Linking Modality Isolation in Heterogeneous Collaborative Perception

To address the challenge of modality isolation in heterogeneous collaborative perception where agents lack co-occurring training data, the paper proposes CodeAlign, an efficient, co-occurrence-free framework that achieves state-of-the-art performance by aligning modalities through cross-modal feature-code-feature translation using codebooks.

Changxing Liu, Zichen Chao, Siheng Chen

Published 2026-03-03
📖 4 min read☕ Coffee break read

Imagine a group of friends trying to solve a mystery together, but they all speak different languages and have never met each other before.

  • Friend A only has a high-tech 3D laser scanner (LiDAR) that sees the world as a cloud of points.
  • Friend B only has a standard camera that sees the world as a 2D photo.
  • Friend C has a different type of laser scanner.

In the world of self-driving cars, this is called Heterogeneous Collaborative Perception. The goal is for these cars to share what they see so they can "see" more than any single car could alone.

The Problem: The "Modality Isolation" Wall

Usually, to teach these cars to work together, you show them videos where Friend A and Friend B are looking at the exact same car at the exact same time. This helps them learn, "Oh, this laser point cloud looks like this camera picture."
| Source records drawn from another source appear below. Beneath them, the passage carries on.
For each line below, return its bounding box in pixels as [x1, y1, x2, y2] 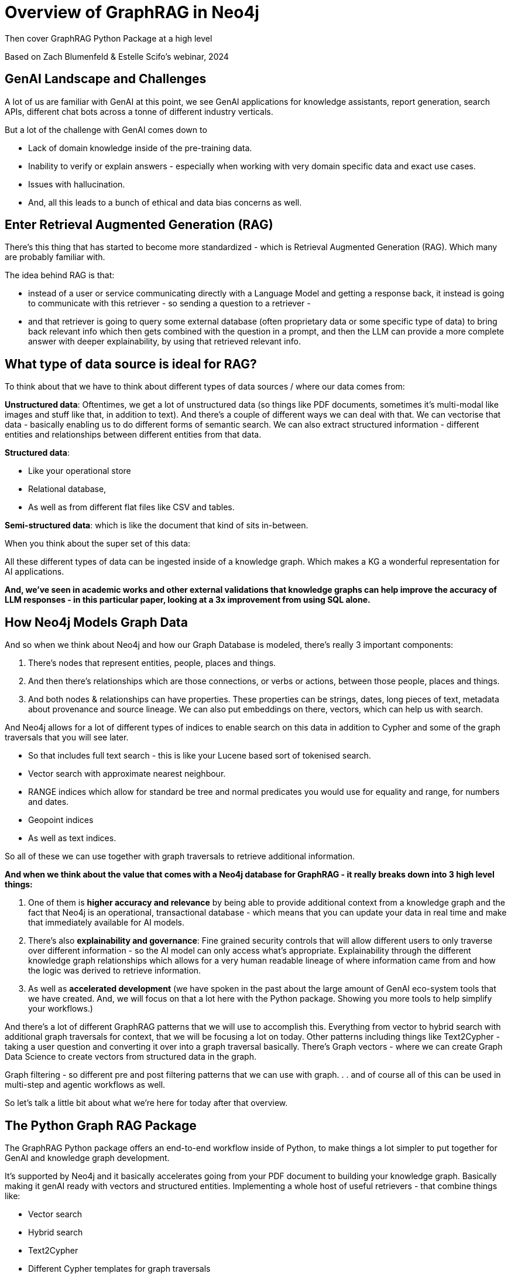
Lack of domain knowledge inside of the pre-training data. [28, 142, 252, 153]
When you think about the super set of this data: [5, 538, 191, 549]
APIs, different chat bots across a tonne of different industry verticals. [5, 106, 273, 117]
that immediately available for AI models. [28, 917, 184, 928]
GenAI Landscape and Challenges [5, 71, 207, 87]
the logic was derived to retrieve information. [28, 965, 201, 976]
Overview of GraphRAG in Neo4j [5, 2, 259, 22]
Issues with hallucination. [28, 179, 125, 189]
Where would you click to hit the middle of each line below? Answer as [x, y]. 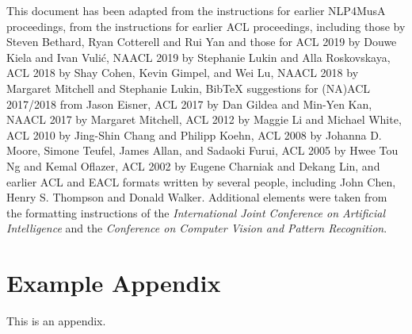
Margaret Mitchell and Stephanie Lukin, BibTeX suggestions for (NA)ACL [189, 88]
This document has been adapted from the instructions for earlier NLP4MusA [196, 10]
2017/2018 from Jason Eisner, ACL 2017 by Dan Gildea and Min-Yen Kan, [189, 104]
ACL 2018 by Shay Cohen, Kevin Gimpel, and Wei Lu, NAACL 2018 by [183, 73]
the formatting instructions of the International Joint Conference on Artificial [196, 212]
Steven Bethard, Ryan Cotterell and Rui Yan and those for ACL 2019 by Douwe [202, 42]
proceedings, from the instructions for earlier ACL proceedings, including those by [206, 26]
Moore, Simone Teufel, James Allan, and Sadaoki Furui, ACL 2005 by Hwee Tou [202, 150]

But in the real world, data is messy.

  • Friend A's data was collected in New York in 2023.
  • Friend B's data was collected in Tokyo in 2024.
  • They never appear in the same video frame together.

This is Modality Isolation. It's like trying to translate a book from English to Japanese, but you've never seen an English sentence and its Japanese translation side-by-side. You only have a pile of English books and a pile of Japanese books, but no dictionary to link them.

Existing methods try to force a connection by guessing, but they fail because they rely on seeing the same scene twice. They also require sending huge amounts of raw data (like sending the whole photo instead of just a description), which clogs up the network.

The Solution: CodeAlign (The Universal Translator)

The authors propose CodeAlign, a clever new system that acts like a Universal Translator that doesn't need the original text to work.

Here is how it works, using a simple analogy:

1. The "Codebook" (The Secret Dictionary)

Instead of trying to translate "Laser Point" directly to "Camera Pixel" (which is hard because they are so different), CodeAlign creates a Codebook for each friend.

  • Think of the Codebook as a dictionary of "concepts" or "stamps."
  • Friend A (LiDAR) learns to describe everything using a specific set of stamps (e.g., "Car-Shape-Stamp," "Tree-Shape-Stamp").
  • Friend B (Camera) learns to describe everything using the same set of stamps.

Even though they speak different languages, they agree on the meaning of the stamps.

2. The "FCF" Translation (Feature-Code-Feature)

This is the magic trick. When Friend A wants to talk to Friend B:

  1. Feature to Code: Friend A looks at a laser point cloud and says, "This is Stamp #42." (They don't send the whole cloud; they just send the number 42).
  2. Code to Feature: Friend B receives "Stamp #42." Because they both use the same dictionary, Friend B knows exactly what "Stamp #42" looks like in their own camera world. They instantly reconstruct a perfect camera image of that object.

The Result: They never needed to see the same scene together to learn this. They just needed to learn their own "stamps" separately, and then agree on what the stamps mean.

Why is this a Big Deal?

The paper highlights three massive wins:

  1. It Works Without Meeting: You can train Friend A and Friend B separately. You don't need a dataset where they are together. This solves the "Modality Isolation" problem.
  2. It's Super Fast and Cheap:
    • Old Way: Sending a full 3D scan is like mailing a heavy suitcase.
    • CodeAlign Way: Sending "Stamp #42" is like sending a text message.
    • The paper says this reduces the data traffic by 1,024 times. That's like going from a highway traffic jam to a single bicycle lane.
  3. It's Smarter: Because the "stamps" are very precise, the cars actually see better than before. In tests, it improved detection accuracy significantly compared to previous methods.

The "Group" Trick

If two friends do happen to have data together (like Friend A and Friend C), CodeAlign lets them share a Group Codebook. This is like two friends who speak similar dialects agreeing to use a shared, slightly larger dictionary. This makes the translation even more accurate and saves time.

Summary

CodeAlign is like giving every self-driving car a pocket dictionary of "universal concepts." Even if the cars have never met and have totally different sensors, they can instantly translate their observations into a common language, share it efficiently, and understand the world together better than ever before. It turns a chaotic, disconnected group of sensors into a perfectly synchronized team.